Multi-screen and short film experience dissecting the migration experience.

‘A Journey To Stillness’ is a multi-screen installation that dissects the migration experience by drawing on the memories of Ghanaian migrants who moved to London during the 1980s and 90s. The experience utilises collage animations, immersive soundscapes and archival footage to create snapshots highlighting the nuances of everyday life in Ghana and London. The project will unpack the socio-political environment of Ghana during it’s early years of independence with the transformation of Ghanaian highlife music during the 1950s to 1990s running as a parallel narrative; a commodity that was globally exported. This project aims to conceive a new approach to viewing and interacting with silenced histories with the view of reversing the stigma surrounding resettlement.

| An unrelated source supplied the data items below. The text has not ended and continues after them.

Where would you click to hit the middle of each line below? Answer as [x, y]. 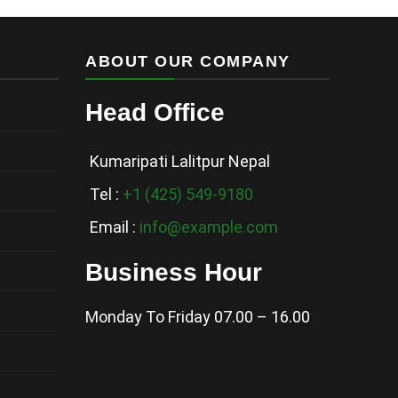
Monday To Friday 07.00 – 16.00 [198, 316]
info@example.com [209, 227]
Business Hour [174, 272]
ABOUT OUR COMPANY [188, 61]
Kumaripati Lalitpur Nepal [180, 161]
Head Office [155, 112]
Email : [115, 227]
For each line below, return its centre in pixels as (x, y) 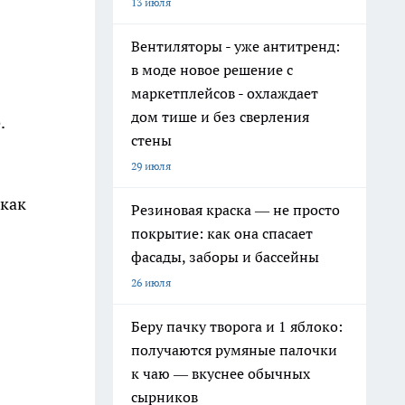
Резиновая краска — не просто (235, 210)
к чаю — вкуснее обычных (221, 373)
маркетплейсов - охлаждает (225, 93)
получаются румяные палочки (234, 350)
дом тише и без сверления (220, 117)
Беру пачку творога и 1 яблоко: (237, 326)
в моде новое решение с (212, 70)
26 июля (151, 283)
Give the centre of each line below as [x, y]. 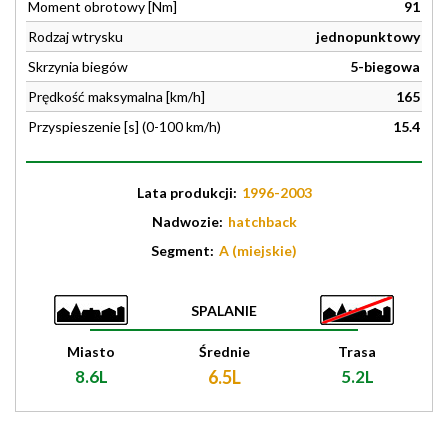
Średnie [224, 351]
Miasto [91, 351]
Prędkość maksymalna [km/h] [116, 96]
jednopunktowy [368, 36]
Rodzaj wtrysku [75, 36]
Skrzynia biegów [78, 66]
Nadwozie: [188, 221]
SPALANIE [224, 310]
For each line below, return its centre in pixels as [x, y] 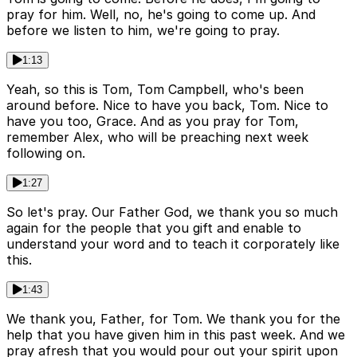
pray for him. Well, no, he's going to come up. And [161, 15]
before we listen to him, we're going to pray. [143, 31]
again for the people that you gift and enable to [154, 228]
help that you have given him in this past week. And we [176, 335]
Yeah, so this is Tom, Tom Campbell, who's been [155, 90]
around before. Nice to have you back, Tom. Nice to [167, 106]
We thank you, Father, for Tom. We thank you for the [173, 319]
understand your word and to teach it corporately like [173, 244]
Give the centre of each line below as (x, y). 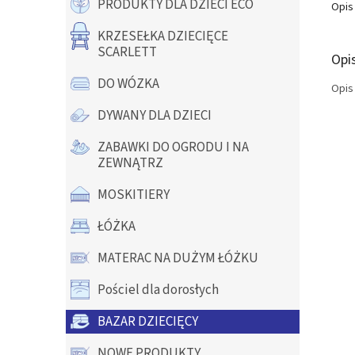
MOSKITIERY (134, 195)
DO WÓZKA (128, 84)
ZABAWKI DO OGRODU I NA (173, 147)
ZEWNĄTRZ (130, 163)
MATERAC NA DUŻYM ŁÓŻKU (178, 258)
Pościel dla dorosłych (158, 290)
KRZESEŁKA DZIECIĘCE (163, 36)
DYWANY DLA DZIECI (155, 116)
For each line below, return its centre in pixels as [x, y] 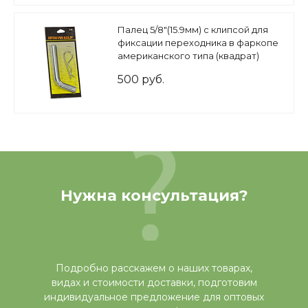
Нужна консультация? [154, 195]
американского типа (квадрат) [188, 55]
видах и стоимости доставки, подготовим [154, 282]
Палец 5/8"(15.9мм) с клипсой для [193, 29]
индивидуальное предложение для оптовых [154, 297]
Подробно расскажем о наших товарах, [154, 268]
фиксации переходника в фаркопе [198, 42]
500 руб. [141, 79]

The film’s narrative interweaves various accounts relating to the migration experience, collected from multiple archives and conducted interviews whilst creating fictional scenes to clarify gaps and silences in researched histories whilst providing a full bodied experience. The film is broken down into chapters. Chapter One surrounds early memories of Ghana post-independence. It embodies the vibrancy of Ghana embarking on a new journey of independence but also the frictions as the once segmented notion must move as one. Chapter two focuses on the military overthrowing the first president of Ghana, foreign loans from the UK and America multiplying and the impressions left from colonialism through an account of an interviewee’s experience of seeing his brother for the first time after travelling aboard. For Chapter three, Thatcher England will be explored. The pre-conceived notions of England the interviewees had will be juxtaposed with the racial injustices that were commencing in London. This section will also explore the new life Ghanaian migrants carved for themselves during this time period.

Overall, this piece aims to dismantle the negative ideologies surrounding migration into the UK.